在JSON中分组相似的项目

Question

你好我有一个像JSON这样的集合：

[
 {
   "quantity": "1",
   "description": "VIP Ticket to Event"
 },
 {
   "quantity": "1",
   "description": "VIP Ticket to Event"
 },
 {
   "quantity": "1",
   "description": "VIP Ticket to Event"
 },
 {
   "quantity": "1",
   "description": "Regular Ticket to Event"
 },
 {
   "quantity": "1",
   "description": "Regular Ticket to Event"
 },
]

但是我想将类似的项目组合在一起，所以最后我有这个：

[
 {
   "quantity": "3",
   "description": "VIP Tickets to Event"
 },
 {
   "quantity": "2",
   "description": "Regular Tickets to Event"
 }
]

这很不幸但我不能改变数据库结构，所以我唯一能做的就是玩弄结果。做这种分组的好方法是什么？

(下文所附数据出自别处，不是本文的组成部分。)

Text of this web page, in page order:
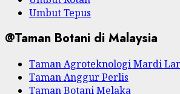
Umbut Tepus
@Taman Botani di Malaysia
Taman Agroteknologi Mardi
Taman Anggur Perlis
Taman Botani Melaka
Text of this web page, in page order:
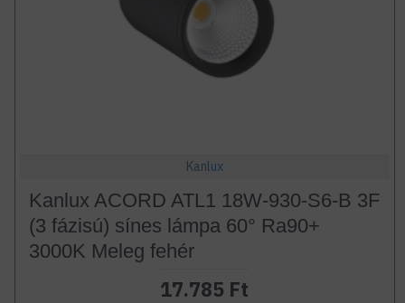
Kanlux
Kanlux ACORD ATL1 18W-930-S6-B 3F
(3 fázisú) sínes lámpa 60° Ra90+
3000K Meleg fehér
17.785 Ft
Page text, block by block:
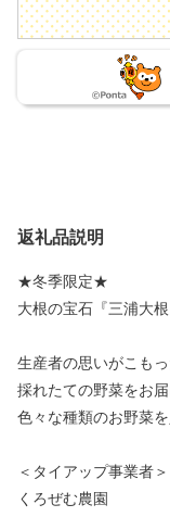
返礼品説明
★冬季限定★
大根の宝石『三浦大根
生産者の思いがこも
採れたての野菜をお届
色々な種類のお野菜
＜タイアップ事業者＞
くろぜむ農園
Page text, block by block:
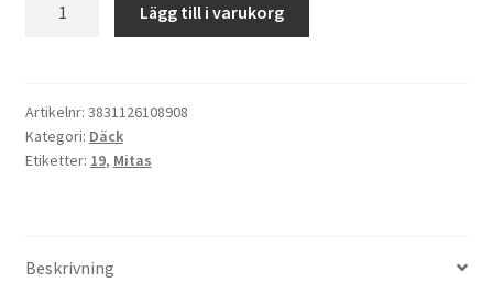
60H
ENDURO
TRAIL
(fram)
Lägg till i varukorg
Artikelnr: 3831126108908
Kategori: Däck
Etiketter: 19, Mitas
Beskrivning
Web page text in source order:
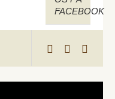
FACEBOOK
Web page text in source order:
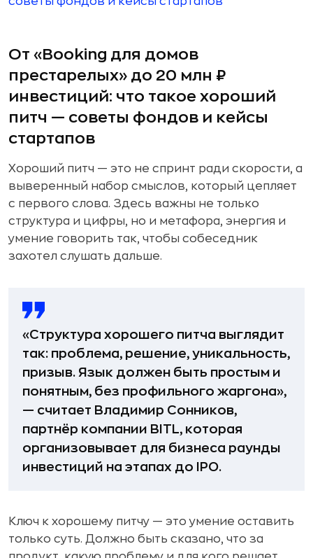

这被标记为laravel和javascript，因为我需要将相同的解决方案应用到我的前端。

Answer 1

您可以使用reduce创建一个包含更新结构的新数组 - 按description分组

var grouped = arr.reduce(function(groups, current) {
    var found = false;
    for (var i = 0; i < groups.length; i++) {
        if (groups[i].description == current.description) {
            groups[i].quantity++;
            found = true;
        }
    }

    if (!found) {
        groups.push(current);
    }

    return groups;
}, []);

Answer 2

这是一个带有临时对象的提案，用于引用具有相同描述的对象。

var array = [{ "quantity": "1", "description": "VIP Ticket to Event" }, { "quantity": "1", "description": "VIP Ticket to Event" }, { "quantity": "1", "description": "VIP Ticket to Event" }, { "quantity": "1", "description": "Regular Ticket to Event" }, { "quantity": "1", "description": "Regular Ticket to Event" }, ],
    grouped = [];

array.forEach(function (a) {
    if (!this[a.description]) {
        this[a.description] = { description: a.description, quantity: 0 };
        grouped.push(this[a.description]);
    }
    this[a.description].quantity += +a.quantity;
}, {});

document.write('<pre> ' + JSON.stringify(grouped, 0, 4) + '</pre>');

Answer 3

使用临时对象

＆＃13;

＆＃13;

var d = [{ "quantity": "1", "description": "VIP Ticket to Event" }, { "quantity": "1", "description": "VIP Ticket to Event" }, { "quantity": "1", "description": "VIP Ticket to Event" }, { "quantity": "1", "description": "Regular Ticket to Event" }, { "quantity": "1", "description": "Regular Ticket to Event" }]; 

var o = {};

d.forEach(e => o[e.description] = o[e.description] + +e.quantity || +e.quantity);

var r = Object.keys(o).map(e => ({ quantity: o[e], description: e }));
  
document.write('<pre> ' + JSON.stringify(r, 0, 2) + '</pre>');;

＆＃13;

＆＃13;

＆＃13;

Answer 4

另一种reduce，您不必为输入数组中的每个项迭代您的groups数组以检查现有项。

使用简化值本身作为hashMap来检查重复

var groupedItemsObj = items.reduce(function(previous, next){
  if(previous[next.description]){
      var updatedQuantity = previous[next.description].quantity +   next.quantity;  
      previous[next.description] = {quantity: updatedQuantity, description: next.description};
  }else{
      previous[next.description] = next;
  }
  return previous;
}, {});

最后使用map将缩小的对象转换为数组。

var groupedItemsArray = Object.keys(groupedItemsObj).map(function(key){
    return groupedItemsObj[key];
}); 

检查工作箱here。我把数量改为数字。还将一些值更改为2以显示其正常工作。